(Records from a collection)
* * * * * * * * *

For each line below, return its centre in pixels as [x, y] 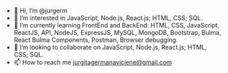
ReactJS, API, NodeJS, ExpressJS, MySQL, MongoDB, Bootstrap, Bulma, [117, 32]
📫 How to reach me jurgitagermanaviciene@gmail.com [93, 62]
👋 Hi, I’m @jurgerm [41, 11]
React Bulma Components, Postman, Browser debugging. [96, 40]
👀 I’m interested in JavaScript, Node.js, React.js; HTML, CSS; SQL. [108, 18]
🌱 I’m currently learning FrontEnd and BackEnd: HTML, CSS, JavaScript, [116, 25]
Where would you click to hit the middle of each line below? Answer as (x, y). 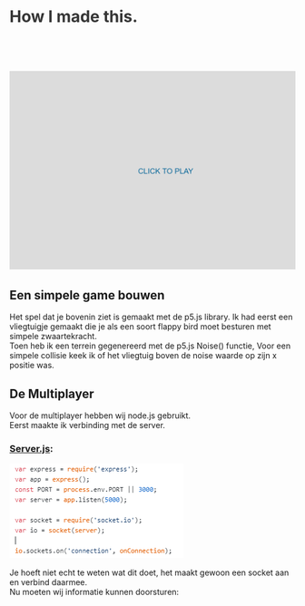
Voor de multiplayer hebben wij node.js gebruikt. (100, 415)
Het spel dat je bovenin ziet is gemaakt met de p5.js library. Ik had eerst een (151, 317)
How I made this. (74, 17)
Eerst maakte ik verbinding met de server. (88, 425)
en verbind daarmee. (49, 582)
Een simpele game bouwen (87, 295)
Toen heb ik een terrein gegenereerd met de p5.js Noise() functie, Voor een (150, 346)
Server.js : (31, 448)
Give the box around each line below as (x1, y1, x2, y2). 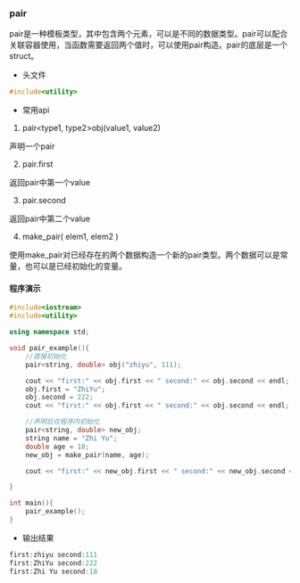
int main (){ (9, 498, 54, 508)
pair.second (21, 195, 66, 206)
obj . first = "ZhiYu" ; (25, 384, 105, 394)
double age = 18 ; (25, 442, 90, 451)
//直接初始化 (25, 351, 67, 361)
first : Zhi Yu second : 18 (9, 567, 98, 576)
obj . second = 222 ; (25, 393, 94, 402)
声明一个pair (9, 141, 55, 152)
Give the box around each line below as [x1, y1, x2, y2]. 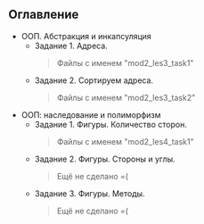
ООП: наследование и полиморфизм [20, 109, 161, 120]
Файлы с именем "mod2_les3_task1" [56, 57, 194, 68]
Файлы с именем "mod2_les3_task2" [56, 92, 196, 103]
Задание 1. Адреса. [34, 40, 108, 51]
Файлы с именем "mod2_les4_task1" [56, 136, 195, 146]
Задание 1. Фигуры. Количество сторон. [34, 119, 188, 129]
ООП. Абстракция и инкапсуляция [20, 30, 152, 41]
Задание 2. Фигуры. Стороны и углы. [34, 153, 175, 164]
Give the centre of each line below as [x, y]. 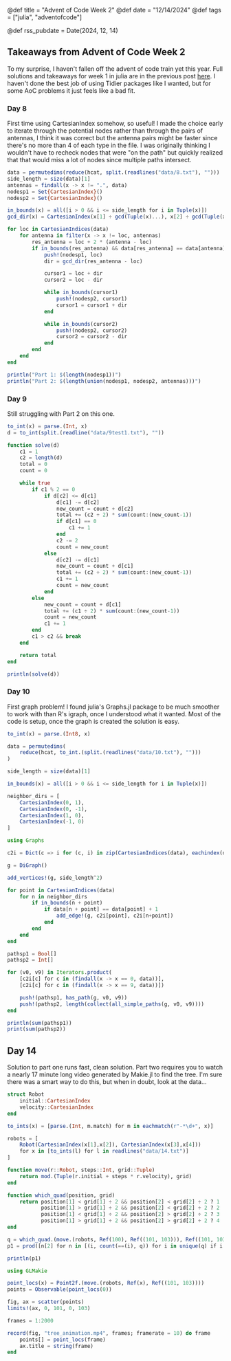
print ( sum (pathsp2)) [37, 1029]
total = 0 [34, 464]
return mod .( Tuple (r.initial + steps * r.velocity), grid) [106, 1176]
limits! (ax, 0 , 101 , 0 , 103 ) [49, 1309]
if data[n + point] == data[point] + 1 [101, 909]
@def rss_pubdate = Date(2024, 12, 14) [63, 31]
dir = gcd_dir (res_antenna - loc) [93, 261]
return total [38, 655]
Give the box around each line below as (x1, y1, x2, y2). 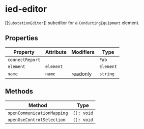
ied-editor (5, 3, 47, 15)
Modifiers (71, 48, 95, 55)
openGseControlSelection (7, 117, 66, 123)
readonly (71, 70, 92, 77)
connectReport (7, 57, 41, 63)
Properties (5, 34, 38, 42)
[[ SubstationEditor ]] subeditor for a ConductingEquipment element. (5, 20, 140, 26)
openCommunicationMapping (7, 110, 68, 116)
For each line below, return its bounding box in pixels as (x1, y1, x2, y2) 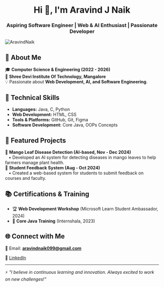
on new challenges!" (5, 276, 46, 282)
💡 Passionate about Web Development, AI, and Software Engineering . (5, 79, 148, 85)
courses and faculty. (5, 175, 46, 181)
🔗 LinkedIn (5, 255, 26, 261)
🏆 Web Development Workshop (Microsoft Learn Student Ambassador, (12, 206, 159, 212)
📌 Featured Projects (5, 136, 66, 144)
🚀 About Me (5, 53, 41, 62)
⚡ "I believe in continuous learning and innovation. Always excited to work (5, 269, 155, 275)
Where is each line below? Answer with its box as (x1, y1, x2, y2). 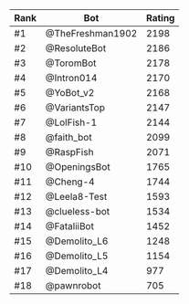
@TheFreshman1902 (45, 27, 138, 39)
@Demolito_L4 (45, 265, 109, 277)
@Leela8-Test (45, 191, 108, 203)
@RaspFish (45, 146, 94, 158)
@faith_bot (45, 131, 93, 143)
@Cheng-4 (45, 175, 95, 188)
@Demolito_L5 (45, 250, 109, 262)
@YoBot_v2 (45, 87, 95, 99)
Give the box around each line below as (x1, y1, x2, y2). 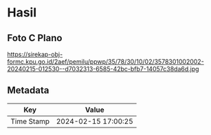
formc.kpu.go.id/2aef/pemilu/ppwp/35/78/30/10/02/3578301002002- (7, 58, 204, 66)
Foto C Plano (7, 32, 63, 44)
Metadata (7, 84, 49, 97)
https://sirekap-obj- (7, 50, 63, 58)
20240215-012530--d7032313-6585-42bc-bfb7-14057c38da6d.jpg (7, 65, 199, 73)
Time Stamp (10, 116, 50, 126)
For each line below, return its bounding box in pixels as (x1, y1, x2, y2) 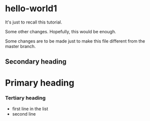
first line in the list (12, 106, 49, 112)
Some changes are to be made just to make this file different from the (5, 38, 146, 44)
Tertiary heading (5, 95, 46, 101)
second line (12, 111, 36, 117)
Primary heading (5, 77, 75, 88)
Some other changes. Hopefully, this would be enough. (5, 28, 116, 34)
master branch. (5, 43, 36, 49)
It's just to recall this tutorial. (5, 19, 62, 25)
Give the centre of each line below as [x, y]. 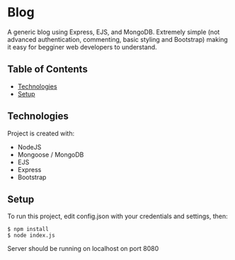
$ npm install [28, 230]
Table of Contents [48, 69]
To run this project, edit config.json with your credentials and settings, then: [117, 216]
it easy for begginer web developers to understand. [82, 47]
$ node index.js [31, 236]
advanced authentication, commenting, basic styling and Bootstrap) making [117, 39]
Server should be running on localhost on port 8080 [83, 249]
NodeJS [29, 147]
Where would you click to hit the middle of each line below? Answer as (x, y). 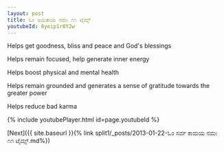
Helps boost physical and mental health (63, 72)
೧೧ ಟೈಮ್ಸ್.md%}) (29, 141)
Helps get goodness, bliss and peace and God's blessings (89, 46)
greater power (27, 93)
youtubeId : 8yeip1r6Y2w (41, 26)
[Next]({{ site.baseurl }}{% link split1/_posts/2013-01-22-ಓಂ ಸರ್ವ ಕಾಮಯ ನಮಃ (112, 133)
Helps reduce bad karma (42, 107)
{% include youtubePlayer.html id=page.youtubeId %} (83, 120)
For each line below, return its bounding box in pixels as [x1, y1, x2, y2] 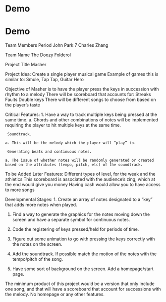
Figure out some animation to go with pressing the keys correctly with [12, 236, 155, 242]
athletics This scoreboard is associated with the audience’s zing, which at [5, 176, 155, 182]
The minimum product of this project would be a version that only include [5, 281, 155, 287]
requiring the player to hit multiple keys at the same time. [5, 122, 121, 128]
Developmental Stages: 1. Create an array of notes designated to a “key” [5, 197, 153, 202]
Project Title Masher [5, 62, 47, 68]
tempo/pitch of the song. [12, 256, 63, 262]
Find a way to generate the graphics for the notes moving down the [12, 211, 150, 217]
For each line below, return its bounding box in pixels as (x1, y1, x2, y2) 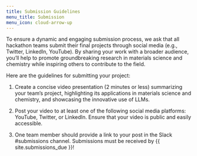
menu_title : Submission (6, 14, 65, 20)
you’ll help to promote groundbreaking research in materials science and (6, 54, 183, 62)
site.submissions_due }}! (14, 144, 75, 151)
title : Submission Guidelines (6, 8, 81, 15)
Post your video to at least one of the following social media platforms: (14, 107, 186, 115)
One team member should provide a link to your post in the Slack (14, 131, 173, 138)
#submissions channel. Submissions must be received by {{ (14, 138, 160, 145)
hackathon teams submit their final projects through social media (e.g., (6, 42, 178, 49)
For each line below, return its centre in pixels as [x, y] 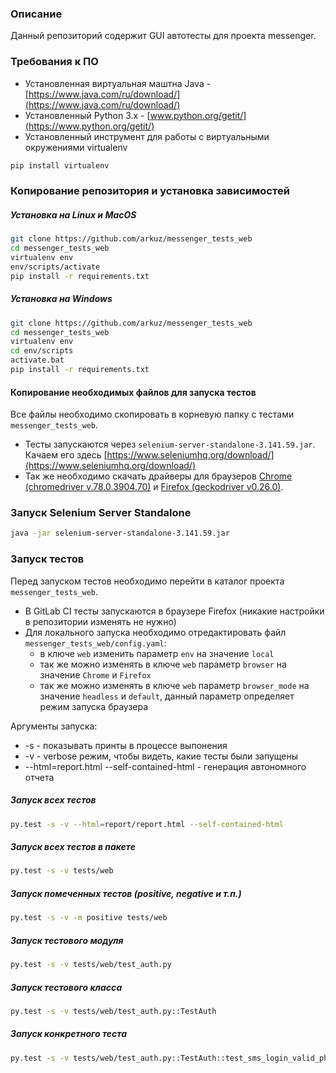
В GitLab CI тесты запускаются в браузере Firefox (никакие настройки [174, 611]
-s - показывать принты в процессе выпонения [126, 745]
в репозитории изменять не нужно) [100, 621]
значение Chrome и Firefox [95, 674]
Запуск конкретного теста [69, 1034]
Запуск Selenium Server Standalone [101, 513]
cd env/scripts [42, 351]
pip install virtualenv [60, 165]
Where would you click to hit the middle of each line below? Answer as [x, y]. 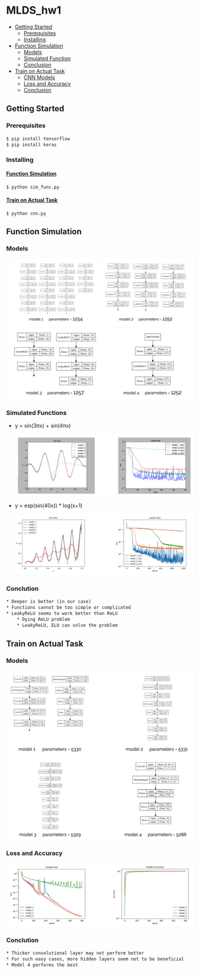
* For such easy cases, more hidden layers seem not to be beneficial [95, 959]
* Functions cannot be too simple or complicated [69, 608]
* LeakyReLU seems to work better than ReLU [62, 614]
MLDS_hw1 [34, 10]
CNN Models [39, 77]
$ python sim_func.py [33, 187]
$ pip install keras [32, 144]
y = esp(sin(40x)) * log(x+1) [49, 505]
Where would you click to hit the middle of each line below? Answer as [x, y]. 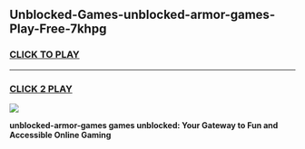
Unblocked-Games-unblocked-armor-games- [142, 15]
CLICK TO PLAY [44, 55]
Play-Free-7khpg [58, 29]
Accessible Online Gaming [60, 135]
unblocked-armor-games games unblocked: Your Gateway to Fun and [144, 125]
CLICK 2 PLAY [41, 88]
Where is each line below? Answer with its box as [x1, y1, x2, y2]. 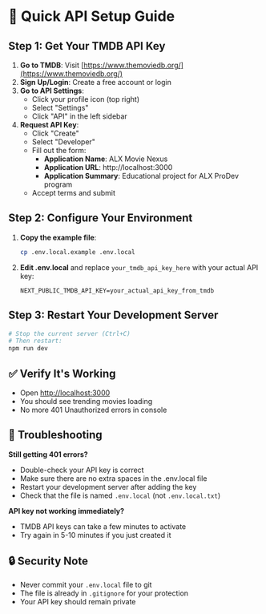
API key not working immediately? [8, 506, 125, 515]
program [43, 180, 73, 189]
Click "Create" [31, 128, 80, 138]
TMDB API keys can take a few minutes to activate [19, 521, 187, 531]
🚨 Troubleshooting [8, 428, 103, 442]
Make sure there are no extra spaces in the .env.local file [19, 473, 208, 483]
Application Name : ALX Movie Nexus [43, 154, 168, 164]
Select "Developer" [31, 137, 96, 147]
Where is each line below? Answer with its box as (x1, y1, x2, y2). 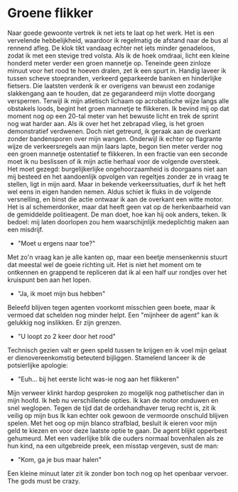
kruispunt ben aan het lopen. (7, 276, 92, 284)
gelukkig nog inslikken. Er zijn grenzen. (7, 318, 122, 327)
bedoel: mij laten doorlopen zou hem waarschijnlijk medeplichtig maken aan (7, 217, 229, 226)
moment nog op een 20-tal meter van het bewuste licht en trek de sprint (7, 112, 219, 120)
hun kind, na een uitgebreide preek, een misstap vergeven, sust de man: (7, 441, 219, 450)
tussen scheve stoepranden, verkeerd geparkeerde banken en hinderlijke (7, 73, 222, 83)
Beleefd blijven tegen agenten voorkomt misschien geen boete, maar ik (7, 303, 216, 311)
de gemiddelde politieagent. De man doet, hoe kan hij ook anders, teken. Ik (7, 210, 227, 219)

* * * * * * * * *

## What is needed
Nothing but a number is expected here: the number of lines above that hold the word "Create".

## Exercise answer
2